*** RECORDS SHOWN Section Begins ***

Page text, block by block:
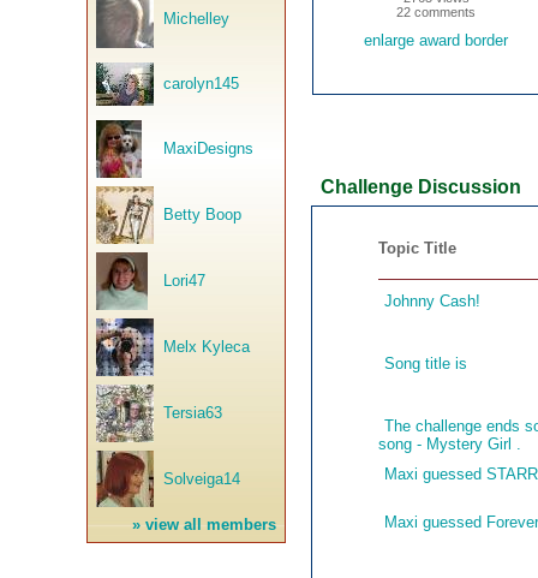
Michelley
carolyn145
MaxiDesigns
Betty Boop
Lori47
Melx Kyleca
Tersia63
Solveiga14
» view all members
22 comments
enlarge award border
Challenge Discussion
Topic Title
Johnny Cash!
Song title is
The challenge ends
song - Mystery Girl .
Maxi guessed
Maxi guessed
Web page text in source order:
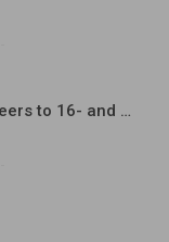
to 16- and …
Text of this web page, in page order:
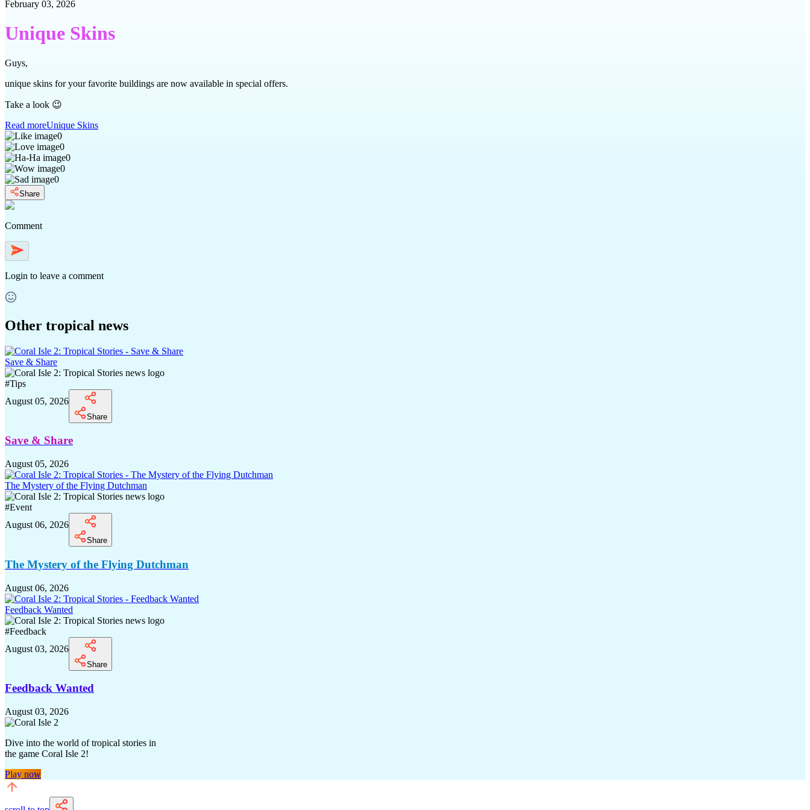
February 03, 2026
Unique Skins
Guys,
unique skins for your favorite buildings are now available in special offers.
Take a look 😉
Read moreUnique Skins
0
0
0
0
0
Share
Comment
Login to leave a comment
Other tropical news
Save & Share
#Tips
August 05, 2026
Share
Save & Share
August 05, 2026
The Mystery of the Flying Dutchman
#Event
August 06, 2026
Share
The Mystery of the Flying Dutchman
August 06, 2026
Feedback Wanted
#Feedback
August 03, 2026
Share
Feedback Wanted
August 03, 2026
Dive into the world of tropical stories in
the game Coral Isle 2!
Play now
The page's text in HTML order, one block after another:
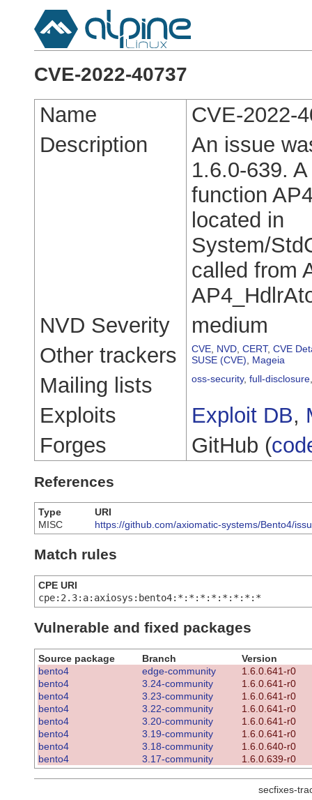
CVE-2022-40737
Name
CVE-2022-
Description
An issue
1.6.0-639.
function
located in
System/
called from
NVD Severity
medium
Other trackers
CVE NVD CERT, CVE
SUSE (CVE)
Mageia
Mailing lists oss-security, full-disclosure
Exploits Exploit DB,
Forges
GitHub (
References
Type
URI
MISC
https://github.com/axiomatic-systems/Bento4/
Match rules
CPE URI
cpe:2.3:a:axiosys:bento4:*:*:*:*:*:*:*:*
Vulnerable and fixed packages
Source package Branch
Version
bento4
edge-community
1.6.0.641-r0
bento4
3.24-community
1.6.0.641-r0
bento4
3.23-community
1.6.0.641-r0
bento4
3.22-community
1.6.0.641-r0
bento4
3.20-community
1.6.0.641-r0
bento4
3.19-community
1.6.0.641-r0
bento4
3.18-community
1.6.0.640-r0
bento4
3.17-community 1.6.0.639-r0
secfixes-
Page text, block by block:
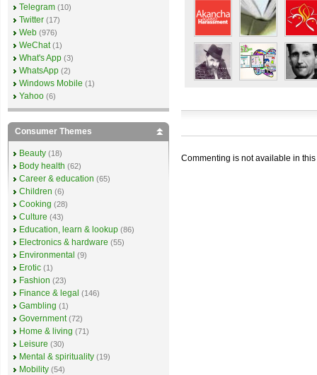
Commenting is not available in
Telegram (10)
Twitter (17)
Web (976)
WeChat (1)
What's App (3)
WhatsApp (2)
Windows Mobile (1)
Yahoo (6)
Consumer Themes
Beauty (18)
Body health (62)
Career & education (65)
Children (6)
Cooking (28)
Culture (43)
Education, learn & lookup (86)
Electronics & hardware (55)
Environmental (9)
Erotic (1)
Fashion (23)
Finance & legal (146)
Gambling (1)
Government (72)
Home & living (71)
Leisure (30)
Mental & spirituality (19)
Mobility (54)
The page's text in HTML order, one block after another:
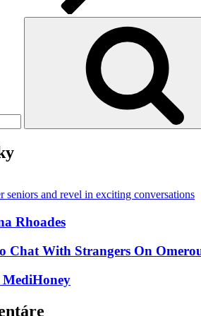
seniors and revel in exciting conversations
Rhoades
Chat With Strangers On
MediHoney
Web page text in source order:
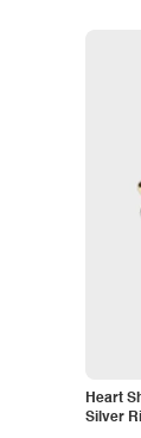
Heart
Silver
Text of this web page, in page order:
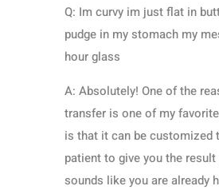
Q: Im curvy im just flat in
pudge in my stomach my
hour glass
A: Absolutely! One of the
transfer is one of my
is that it can be customized
patient to give you the
sounds like you are already
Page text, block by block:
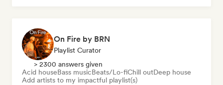
On Fire by BRN
Playlist Curator
> 2300 answers given
Acid houseBass musicBeats/Lo-fiChill outDeep house
Add artists to my impactful playlist(s)
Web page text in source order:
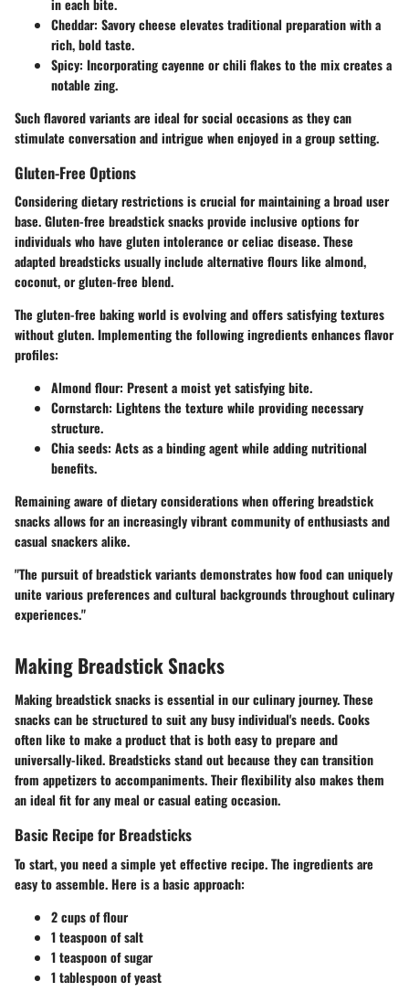
Cheddar: Savory cheese elevates traditional preparation with a
rich, bold taste.
Spicy: Incorporating cayenne or chili flakes to the mix creates a
notable zing.
Such flavored variants are ideal for social occasions as they can
stimulate conversation and intrigue when enjoyed in a group setting.
Gluten-Free Options
Considering dietary restrictions is crucial for maintaining a broad user
base. Gluten-free breadstick snacks provide inclusive options for
individuals who have gluten intolerance or celiac disease. These
adapted breadsticks usually include alternative flours like almond,
coconut, or gluten-free blend.
The gluten-free baking world is evolving and offers satisfying textures
without gluten. Implementing the following ingredients enhances flavor
profiles:
Almond flour: Present a moist yet satisfying bite.
Cornstarch: Lightens the texture while providing necessary
structure.
Chia seeds: Acts as a binding agent while adding nutritional
benefits.
Remaining aware of dietary considerations when offering breadstick
snacks allows for an increasingly vibrant community of enthusiasts and
casual snackers alike.
"The pursuit of breadstick variants demonstrates how food can uniquely
unite various preferences and cultural backgrounds throughout culinary
experiences."
Making Breadstick Snacks
Making breadstick snacks is essential in our culinary journey. These
snacks can be structured to suit any busy individual's needs. Cooks
often like to make a product that is both easy to prepare and
universally-liked. Breadsticks stand out because they can transition
from appetizers to accompaniments. Their flexibility also makes them
an ideal fit for any meal or casual eating occasion.
Basic Recipe for Breadsticks
To start, you need a simple yet effective recipe. The ingredients are
easy to assemble. Here is a basic approach:
2 cups of flour
1 teaspoon of salt
1 teaspoon of sugar
1 tablespoon of yeast
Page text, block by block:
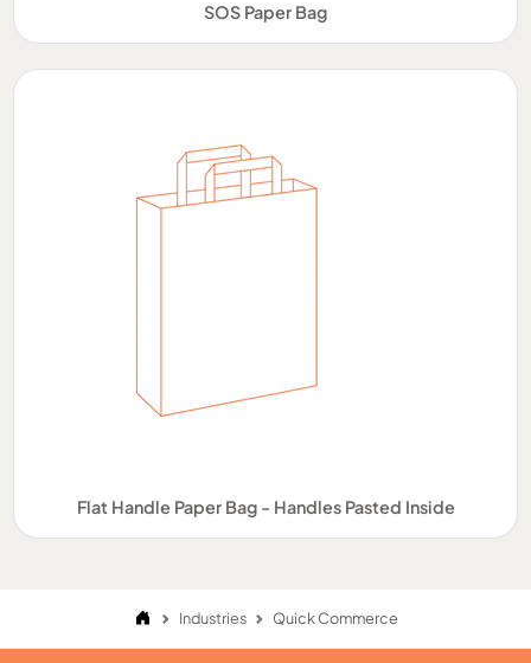
SOS Paper Bag
Flat Handle Paper Bag - Handles Pasted Inside
Industries Quick Commerce
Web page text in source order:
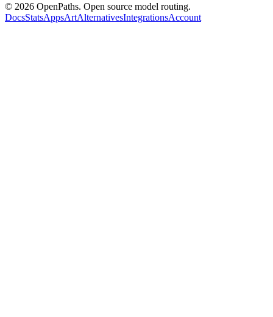
© 2026 OpenPaths. Open source model routing.
DocsStatsAppsArtAlternativesIntegrationsAccount
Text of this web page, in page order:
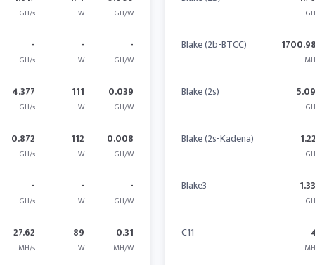
GH/s W GH/W
-
GH/s
-
W
-
GH/W
4.377
GH/s
111
W
0.039
GH/W
0.872
GH/s
112
W
0.008
GH/W
-
GH/s
-
W
-
GH/W
27.62
MH/s
89
W
0.31
MH/W
Blake (2b-BTCC)
Blake (2s)
Blake (2s-Kadena)
Blake3
C11
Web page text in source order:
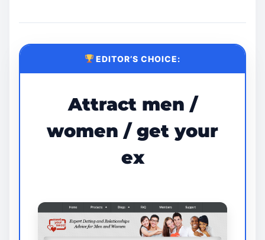
EDITOR’S CHOICE:
Attract men /
women / get your
ex
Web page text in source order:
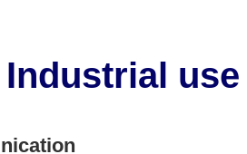
Industrial
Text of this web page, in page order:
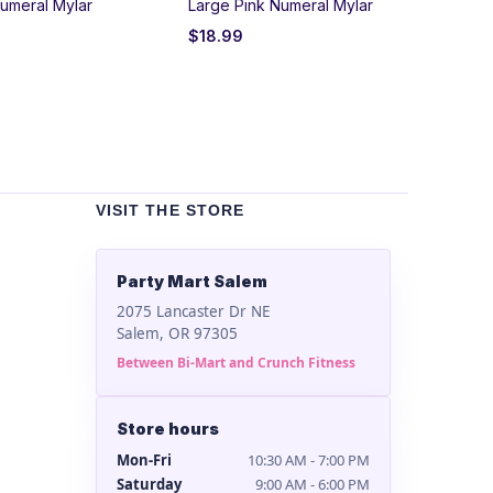
Mylar
Large Pink Numeral Mylar
$18.99
VISIT THE STORE
Party Mart Salem
2075 Lancaster Dr NE
Salem, OR 97305
Between Bi-Mart and Crunch Fitness
Store hours
Mon-Fri
10:30 AM - 7:00 PM
Saturday
9:00 AM - 6:00 PM
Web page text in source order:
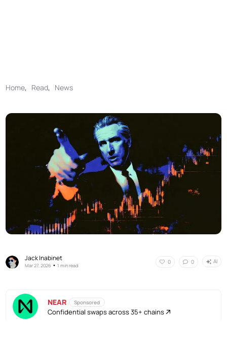
Home, Read, News
Jack Inabinet
Mar 27, 2026 •1 min read
0 0 AI
NEAR Sponsored
Confidential swaps across 35+ chains
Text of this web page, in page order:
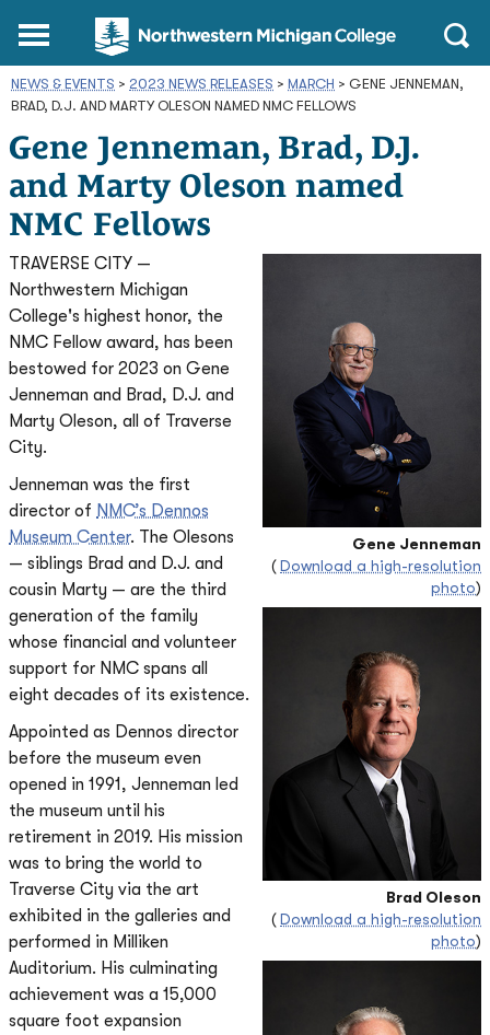
Northwestern
Michigan
College
Homepage
Main
Open
NEWS & EVENTS > 2023 NEWS RELEASES > MARCH > GENE JENNEMAN,
BRAD, D.J. AND MARTY OLESON NAMED NMC FELLOWS
Gene Jenneman, Brad, D.J.
and Marty Oleson named
NMC Fellows
Gene Jenneman
(Download a high-resolution
photo)
Brad Oleson
(Download a high-resolution
photo)
TRAVERSE CITY —
Northwestern Michigan
College's highest honor, the
NMC Fellow award, has been
bestowed for 2023 on Gene
Jenneman and Brad, D.J. and
Marty Oleson, all of Traverse
City.
Jenneman was the first
director of NMC’s Dennos
Museum Center. The Olesons
— siblings Brad and D.J. and
cousin Marty — are the third
generation of the family
whose financial and volunteer
support for NMC spans all
eight decades of its existence.
Appointed as Dennos director
before the museum even
opened in 1991, Jenneman led
the museum until his
retirement in 2019. His mission
was to bring the world to
Traverse City via the art
exhibited in the galleries and
performed in Milliken
Auditorium. His culminating
achievement was a 15,000
square foot expansion
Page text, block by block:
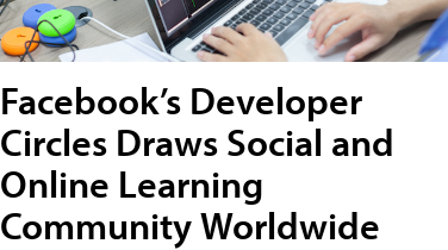
Facebook’s Developer
Circles Draws Social and
Online Learning
Community Worldwide
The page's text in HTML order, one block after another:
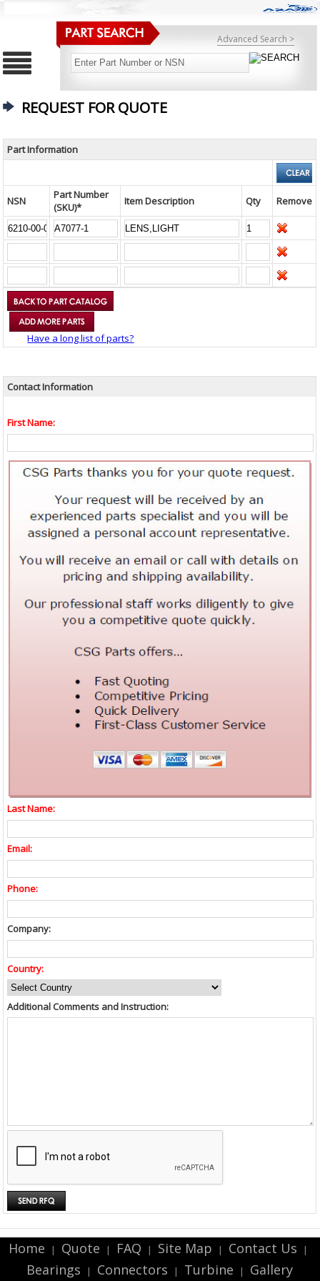
Advanced Search >
REQUEST FOR QUOTE
Part Information
NSN
Part Number
(SKU)*
Item Description Qty Remove
Have a long list of parts?
Contact Information
First Name:
Last Name:
Email:
Phone:
Company:
Country:
Additional Comments and Instruction:
Home | Quote | FAQ | Site Map | Contact Us |
Bearings | Connectors | Turbine | Gallery
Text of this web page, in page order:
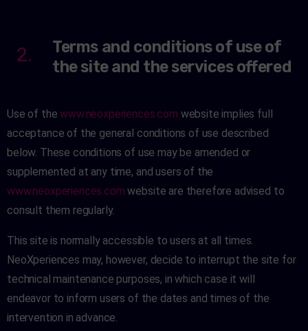
2.
Terms and conditions of use of
the site and the services offered
Use of thewww.neoxperiences.com website implies full
acceptance of the general conditions of use described
below. These conditions of use may be amended or
supplemented at any time, and users of the
www.neoxperiences.com website are therefore advised to
consult them regularly.
This site is normally accessible to users at all times.
NeoXperiences may, however, decide to interrupt the site for
technical maintenance purposes, in which case it will
endeavor to inform users of the dates and times of the
intervention in advance.

*** RECORDS SHOWN Section Ends ***

§ WHAT TO DO: Transcribe only this stretch of the data: the line with "3.24-community", the line with "individuals who have", and every line in between. Leave out the pictures.

§ RESULT OF THIS EXERCISE:
3.24-community
1.6.0.641-r0
bento4
3.23-community
1.6.0.641-r0
bento4
3.22-community
1.6.0.641-r0
bento4
3.20-community
1.6.0.641-r0
bento4
3.19-community
1.6.0.641-r0
bento4
3.18-community
1.6.0.640-r0
bento4
3.17-community 1.6.0.639-r0
secfixes-
Page text, block by block:
Commenting is not available in
Telegram (10)
Twitter (17)
Web (976)
WeChat (1)
What's App (3)
WhatsApp (2)
Windows Mobile (1)
Yahoo (6)
Consumer Themes
Beauty (18)
Body health (62)
Career & education (65)
Children (6)
Cooking (28)
Culture (43)
Education, learn & lookup (86)
Electronics & hardware (55)
Environmental (9)
Erotic (1)
Fashion (23)
Finance & legal (146)
Gambling (1)
Government (72)
Home & living (71)
Leisure (30)
Mental & spirituality (19)
Mobility (54)
The page's text in HTML order, one block after another:
seniors and revel in exciting conversations
Rhoades
Chat With Strangers On
MediHoney
Web page text in source order:
Heart
Silver
Text of this web page, in page order:
Q: Im curvy im just flat in
pudge in my stomach my
hour glass
A: Absolutely! One of the
transfer is one of my
is that it can be customized
patient to give you the
sounds like you are already
Page text, block by block:
On Fire by BRN
Playlist Curator
> 2300 answers given
Acid houseBass musicBeats/Lo-fiChill outDeep house
Add artists to my impactful playlist(s)
Web page text in source order:
Cheddar: Savory cheese elevates traditional preparation with a
rich, bold taste.
Spicy: Incorporating cayenne or chili flakes to the mix creates a
notable zing.
Such flavored variants are ideal for social occasions as they can
stimulate conversation and intrigue when enjoyed in a group setting.
Gluten-Free Options
Considering dietary restrictions is crucial for maintaining a broad user
base. Gluten-free breadstick snacks provide inclusive options for
individuals who have gluten intolerance or celiac disease. These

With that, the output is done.